FACHSPRACHE Einführung

FACHTEXT Der Fachtext ist Instrument und Resultat der im Zusammenhang mit einer spezialisierten gesellschaftlich-produktiven Tätigkeit ausgeübten sprachlich-kommunikativen Tätigkeit; er besteht aus einer endlichen, geordneten Menge logisch, semantisch und syntaktisch kohärenter Sätze (Texteme) oder satzwertiger Einheiten, die als komplexe sprachliche Zeichen komplexen Propositionen im Bewusstsein des Menschen und komplexen Sachverhalten in der objektiven Realität entsprechen. Zitiert nach ROELCKE (1999, 21).

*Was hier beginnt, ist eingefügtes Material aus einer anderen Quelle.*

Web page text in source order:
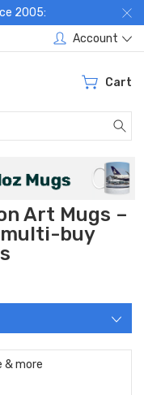
2005:
Account
Cart
Art Mugs –
multi-buy
& more
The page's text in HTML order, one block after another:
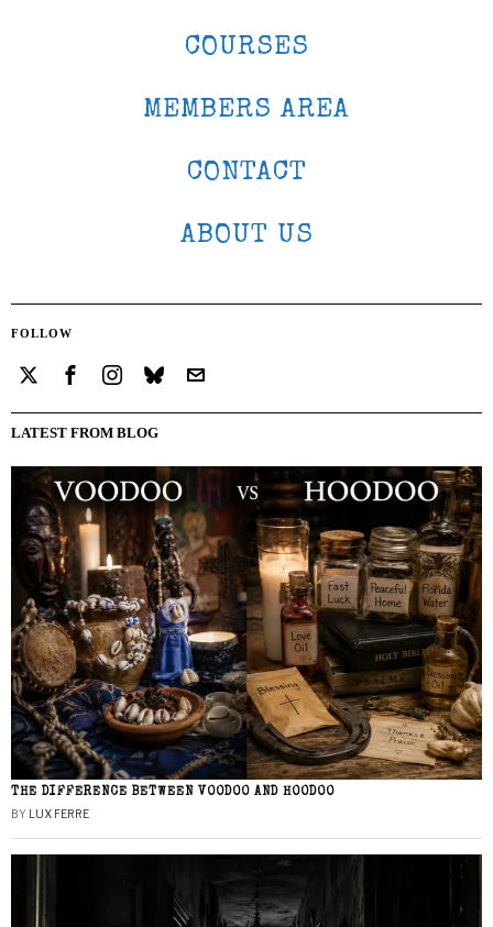
COURSES
MEMBERS AREA
CONTACT
ABOUT US
FOLLOW
LATEST FROM BLOG
THE DIFFERENCE BETWEEN VOODOO AND HOODOO
BY LUX FERRE
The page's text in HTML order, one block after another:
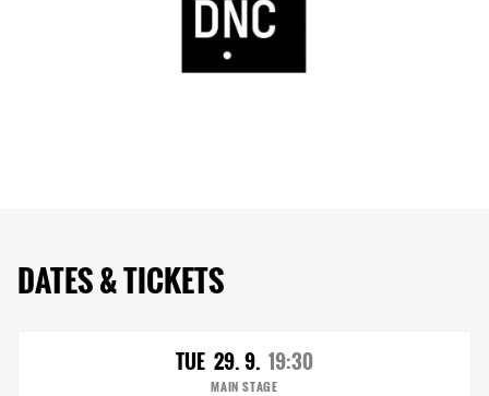
DATES & TICKETS
TUE 29. 9. 19:30
MAIN STAGE
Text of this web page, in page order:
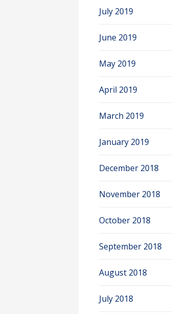
July 2019
June 2019
May 2019
April 2019
March 2019
January 2019
December 2018
November 2018
October 2018
September 2018
August 2018
July 2018
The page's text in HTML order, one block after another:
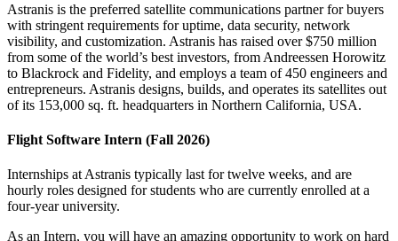
Astranis is the preferred satellite communications partner for buyers
with stringent requirements for uptime, data security, network
visibility, and customization. Astranis has raised over $750 million
from some of the world’s best investors, from Andreessen Horowitz
to Blackrock and Fidelity, and employs a team of 450 engineers and
entrepreneurs. Astranis designs, builds, and operates its satellites out
of its 153,000 sq. ft. headquarters in Northern California, USA.
Flight Software Intern (Fall 2026)
Internships at Astranis typically last for twelve weeks, and are
hourly roles designed for students who are currently enrolled at a
four-year university.
As an Intern, you will have an amazing opportunity to work on hard
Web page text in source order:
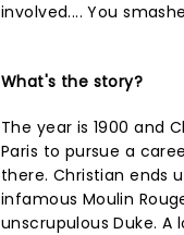
involved.... You
What's the story?
The year is 1900 and
Paris to pursue a
there. Christian ends
infamous Moulin
unscrupulous Duke.
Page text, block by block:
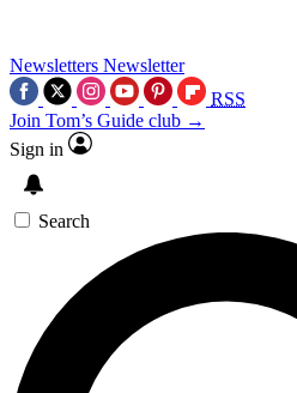
Newsletters Newsletter
RSS
Join Tom’s Guide club →
Sign in
Search
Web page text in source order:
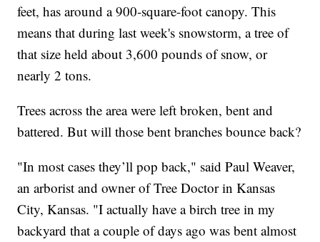
feet, has around a 900-square-foot canopy. This
means that during last week's snowstorm, a tree of
that size held about 3,600 pounds of snow, or
nearly 2 tons.
Trees across the area were left broken, bent and
battered. But will those bent branches bounce back?
"In most cases they’ll pop back," said Paul Weaver,
an arborist and owner of Tree Doctor in Kansas
City, Kansas. "I actually have a birch tree in my
backyard that a couple of days ago was bent almost
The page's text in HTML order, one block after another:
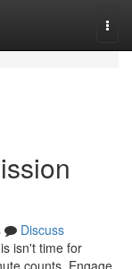
Discuss
isn't time for
counts. Engage
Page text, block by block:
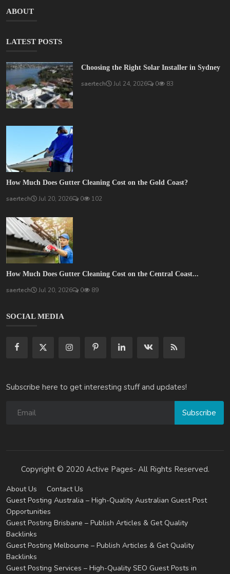
ABOUT
LATEST POSTS
Choosing the Right Solar Installer in Sydney
saertech Jul 24, 2026 0 83
How Much Does Gutter Cleaning Cost on the Gold Coast?
saertech Jul 20, 2026 0 102
How Much Does Gutter Cleaning Cost on the Central Coast...
saertech Jul 20, 2026 0 89
SOCIAL MEDIA
Subscribe here to get interesting stuff and updates!
Subscribe
Copyright © 2020 Active Pages- All Rights Reserved.
About Us
Contact Us
Guest Posting Australia – High-Quality Australian Guest Post
Opportunities
Guest Posting Brisbane – Publish Articles & Get Quality
Backlinks
Guest Posting Melbourne – Publish Articles & Get Quality
Backlinks
Guest Posting Services – High-Quality SEO Guest Posts in
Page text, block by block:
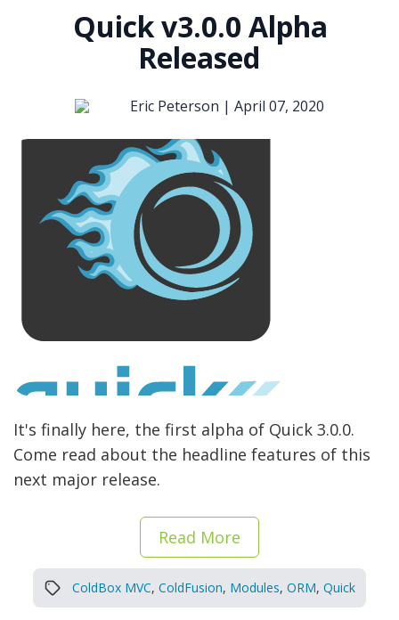
Quick v3.0.0 Alpha
Released
Eric Peterson | April 07, 2020
It's finally here, the first alpha of Quick 3.0.0.
Come read about the headline features of this
next major release.
Read More
ColdBox MVC, ColdFusion, Modules, ORM, Quick
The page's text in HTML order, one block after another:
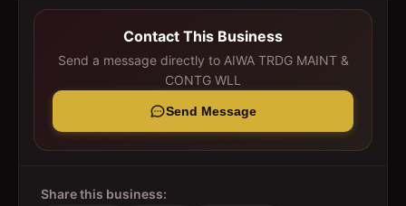
Contact This Business
Send a message directly to AIWA TRDG MAINT &
CONTG WLL
Send Message
Share this business:
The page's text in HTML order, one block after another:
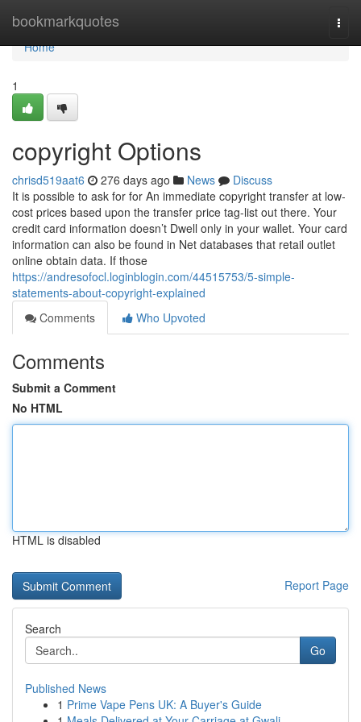
bookmarkquotes
Home
Home
1
copyright Options
chrisd519aat6 276 days ago News
Discuss
It is possible to ask for for An immediate copyright transfer at low-
cost prices based upon the transfer price tag-list out there. Your
credit card information doesn’t Dwell only in your wallet. Your card
information can also be found in Net databases that retail outlet
online obtain data. If those
https://andresofocl.loginblogin.com/44515753/5-simple-
statements-about-copyright-explained
Comments
Who Upvoted
Comments
Submit a Comment
No HTML
HTML is disabled
Report Page
Search
Go
Published News
1 Prime Vape Pens UK: A Buyer's Guide
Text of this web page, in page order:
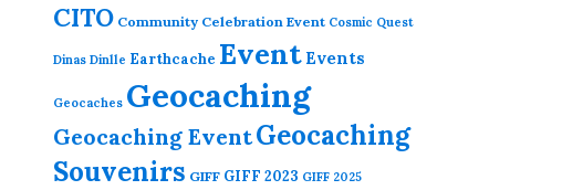
CITO Community Celebration Event Cosmic Quest
Dinas Dinlle Earthcache Event Events
Geocaches Geocaching
Geocaching EventGeocaching
Souvenirs GIFF GIFF 2023 GIFF 2025
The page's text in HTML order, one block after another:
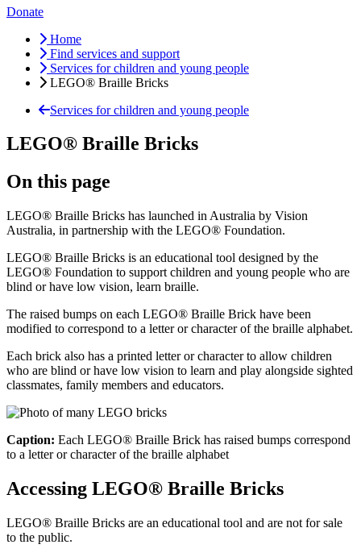
Donate
Home
Find services and support
Services for children and young people
LEGO® Braille Bricks
Services for children and young people
LEGO® Braille Bricks
On this page
LEGO® Braille Bricks has launched in Australia by Vision
Australia, in partnership with the LEGO® Foundation.
LEGO® Braille Bricks is an educational tool designed by the
LEGO® Foundation to support children and young people who are
blind or have low vision, learn braille.
The raised bumps on each LEGO® Braille Brick have been
modified to correspond to a letter or character of the braille alphabet.
Each brick also has a printed letter or character to allow children
who are blind or have low vision to learn and play alongside sighted
classmates, family members and educators.
Caption: Each LEGO® Braille Brick has raised bumps correspond
to a letter or character of the braille alphabet
Accessing LEGO® Braille Bricks
LEGO® Braille Bricks are an educational tool and are not for sale
to the public.
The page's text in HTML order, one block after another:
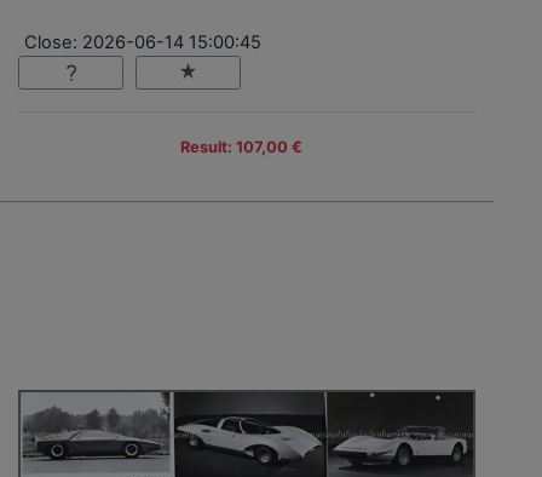
Close: 2026-06-14 15:00:45
Result: 107,00 €
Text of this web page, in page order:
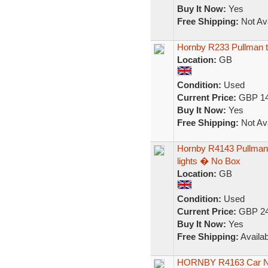
Buy It Now: Yes
Free Shipping: Not
Hornby R233 Pullman
Location: GB
Condition: Used
Current Price: GBP
Buy It Now: Yes
Free Shipping: Not
Hornby R4143
lights � No Box
Location: GB
Condition: Used
Current Price: GBP
Buy It Now: Yes
Free Shipping:
HORNBY R4163 Car
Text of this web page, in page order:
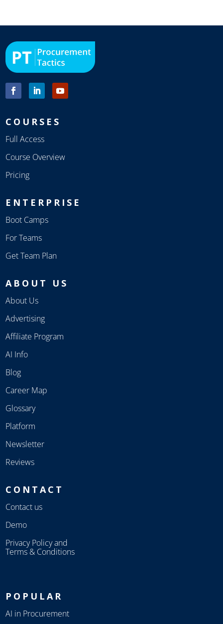
COURSES
Full Access
Course Overview
Pricing
ENTERPRISE
Boot Camps
For Teams
Get Team Plan
ABOUT US
About Us
Advertising
Affiliate Program
AI Info
Blog
Career Map
Glossary
Platform
Newsletter
Reviews
CONTACT
Contact us
Demo
Privacy Policy and
Terms & Conditions
POPULAR
AI in Procurement
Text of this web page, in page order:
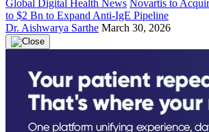
Global Digital Health News Novartis to
to $2 Bn to Expand Anti-IgE Pipeline
Dr. Aishwarya Sarthe March 30, 2026
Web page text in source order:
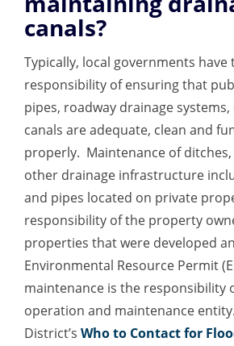
canals?
Typically, local governments
responsibility of ensuring that
pipes, roadway drainage
canals are adequate, clean and
properly. Maintenance of ditches,
other drainage infrastructure
and pipes located on private
responsibility of the property
properties that were developed
Environmental Resource Permit
maintenance is the responsibility
operation and maintenance
District’s Who to Contact for
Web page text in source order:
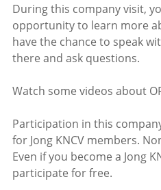
During this company visit,
opportunity to learn more
have the chance to speak
there and ask questions.
Watch some videos about
Participation in this
for Jong KNCV members.
Even if you become a Jong
participate for free.
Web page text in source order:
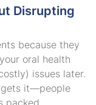
Disrupting
because they
oral health
issues later.
gets it—people
packed.
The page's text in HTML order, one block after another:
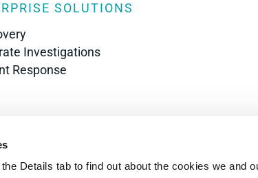
Details tab to find out about the cookies we and
SOLUTIONS
Investigations
Response
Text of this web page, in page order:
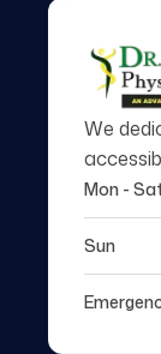
We
Mon - Sat
Sun
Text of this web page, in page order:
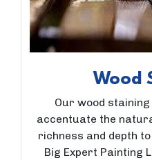
Wood
Our wood
accentuate the
richness and depth
Big Expert Painting
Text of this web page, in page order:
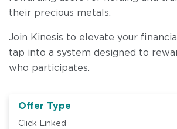
their precious metals.
Join Kinesis to elevate your
tap into a system designed to
who participates.
Offer Type
Click Linked
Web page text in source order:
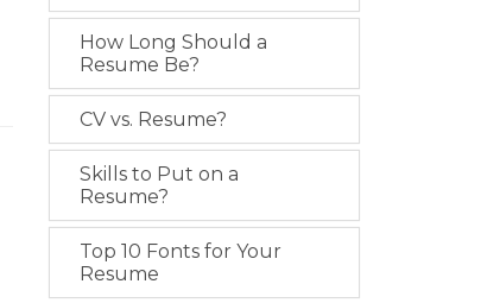
How Long Should a
Resume Be?
CV vs. Resume?
Skills to Put on a
Resume?
Top 10 Fonts for Your
Resume
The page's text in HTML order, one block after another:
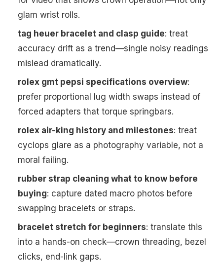
glam wrist rolls.
tag heuer bracelet and clasp guide: treat
accuracy drift as a trend—single noisy readings
mislead dramatically.
rolex gmt pepsi specifications overview:
prefer proportional lug width swaps instead of
forced adapters that torque springbars.
rolex air-king history and milestones: treat
cyclops glare as a photography variable, not a
moral failing.
rubber strap cleaning what to know before
buying: capture dated macro photos before
swapping bracelets or straps.
bracelet stretch for beginners: translate this
into a hands-on check—crown threading, bezel
clicks, end-link gaps.
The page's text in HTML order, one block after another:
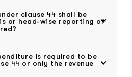
clause 44 shall be
or head-wise reporting of
is required to be
44 or only the revenue
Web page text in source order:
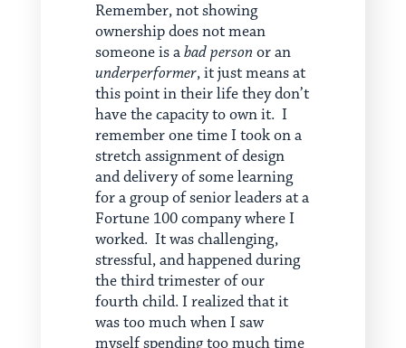
Remember, not showing
ownership does not mean
someone is abad person or an
underperformer, it just means at
this point in their life they don’t
have the capacity to own it. I
remember one time I took on a
stretch assignment of design
and delivery of some learning
for a group of senior leaders at a
Fortune 100 company where I
worked. It was challenging,
stressful, and happened during
the third trimester of our
fourth child. I realized that it
was too much when I saw
myself spending too much time
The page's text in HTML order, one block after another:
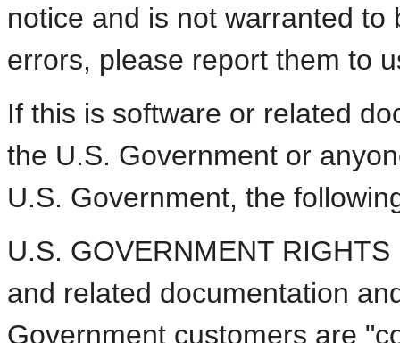
notice and is not warranted
errors, please report them to
If this is software or related
the U.S. Government or
U.S. Government, the
U.S. GOVERNMENT
and related documentation
Government customers are
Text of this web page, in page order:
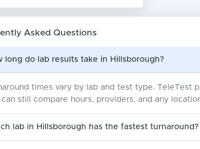
Asked Questions
long do lab results take in Hillsborough?
times vary by lab and test type. TeleTest
still compare hours, providers, and any
lab in Hillsborough has the fastest turnaround?

FACHTEXT Roelcke selbst definiert den Fachtext wie folgt: * + als komplexe und zugleich kohärente sprachliche Äußerungen (in der Regel oberhalb der Satzgrenze) im Rahmen der Kommunikation innerhalb eines bestimmten menschlichen Tätigkeitsbereiches * +, deren sprachliche Merkmale hierbei eine kommunikationsunterstützende Wirkung zeigen (sollen). * + Eine solche semiotische Bestimmung von Fachtexten fasst fachliche Texte als kohärente Zeichenkomplexe im Rahmen der Kommunikation eines bestimmten Fachbereiches auf, deren sprachliche und nichtsprachliche Strukturen eine kommunikationsunterstützende Wirkung zeigen.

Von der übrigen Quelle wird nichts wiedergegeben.